DatasetDefinition class

Definition

Defines a series of steps that specify how to read and transform data in a Dataset.

A Dataset registered in an Azure Machine Learning workspace can have multiple definitions, each created by calling update_definition(definition, definition_update_message). Each definition has an unique identifier. The current definition is the latest one created.

For unregistered Datasets, only one definition exists.

Dataset definitions support all the transformations listed for the Dataflow class: see http://aka.ms/azureml/howto/transformdata. To learn more about Dataset Definitions, go to https://aka.ms/azureml/howto/versiondata.

DatasetDefinition(workspace=None, dataset_id=None, version_id=None, dataflow=None, dataflow_json=None, notes=None, etag=None, created_time=None, modified_time=None, state=None, deprecated_by_dataset_id=None, deprecated_by_definition_version=None, data_path=None, dataset=None, file_type='Unknown')
Inheritance
builtins.object
azureml.dataprep.api.dataflow.Dataflow
DatasetDefinition

Methods

archive()

Archive the dataset definition.

create_snapshot(snapshot_name, compute_target=None, create_data_snapshot=False, target_datastore=None)

Create a snapshot of the registered Dataset.

deprecate(deprecate_by_dataset_id, deprecated_by_definition_version=None)

Deprecate the Dataset, with a pointer to the new Dataset.

reactivate()

Reactivate the dataset definition.

Works on dataset definitions that have been deprecated or archived.

to_pandas_dataframe()

Create a Pandas dataframe by executing the transformation pipeline defined by this dataset definition.

to_spark_dataframe()

Create a Spark DataFrame that can execute the transformation pipeline defined by this Dataflow.

archive()

Archive the dataset definition.

archive()

Returns

None.

Return type

Remarks

After archival, any attempt to retrieve the dataset will result in an error. If archived by accident, use reactivate() to activate it.

create_snapshot(snapshot_name, compute_target=None, create_data_snapshot=False, target_datastore=None)

Create a snapshot of the registered Dataset.

create_snapshot(snapshot_name, compute_target=None, create_data_snapshot=False, target_datastore=None)

Parameters

snapshot_name
str

The snapshot name.
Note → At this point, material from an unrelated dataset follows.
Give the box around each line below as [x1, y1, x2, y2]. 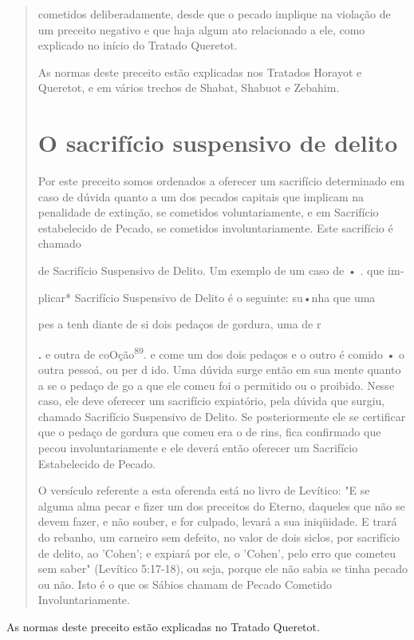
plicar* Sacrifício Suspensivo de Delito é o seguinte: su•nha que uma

Snapshot names should be unique within a Dataset.

compute_target
ComputeTarget or str, optional

The compute target to perform the snapshot profile creation. If omitted, the local compute is used.

default value: None
create_data_snapshot
bool, optional

If True, a materialized copy of the data will be created.

default value: False
target_datastore
AbstractAzureStorageDatastore or str, optional

The target datastore where to save snapshot. If omitted, the snapshot will be created in the default storage of the workspace.

default value: None

Returns

A DatasetSnapshot object.

Return type

Remarks

Snapshots capture point in time summary statistics of the underlying data and an optional copy of the data itself. To learn more about creating snapshots, go to https://aka.ms/azureml/howto/createsnapshots.

deprecate(deprecate_by_dataset_id, deprecated_by_definition_version=None)

Deprecate the Dataset, with a pointer to the new Dataset.

deprecate(deprecate_by_dataset_id, deprecated_by_definition_version=None)

Parameters

deprecate_by_dataset_id
uuid

The dataset ID which is responsible for the deprecation of current dataset.

deprecated_by_definition_version
str

The dataset definition version which is responsible for the deprecation of current dataset definition.

default value: None

Returns

None.

Return type

Remarks

Deprecated dataset definitions will log warnings when they are consumed. To completely block a dataset definition from being consumed, archive it.

If a dataset definition is deprecated by accident, use reactivate() to activate it.

reactivate()

Reactivate the dataset definition.

Works on dataset definitions that have been deprecated or archived.

reactivate()

Returns

None.

Return type

to_pandas_dataframe()

Create a Pandas dataframe by executing the transformation pipeline defined by this dataset definition.

to_pandas_dataframe()

Returns

A Pandas DataFrame.

Return type

Remarks

Return a Pandas DataFrame fully materialized in memory.

to_spark_dataframe()

Create a Spark DataFrame that can execute the transformation pipeline defined by this Dataflow.

to_spark_dataframe()

Returns

A Spark DataFrame.

Return type

Remarks

The Spark Dataframe returned is only an execution plan and does not actually contain any data, as Spark Dataframes are lazily evaluated.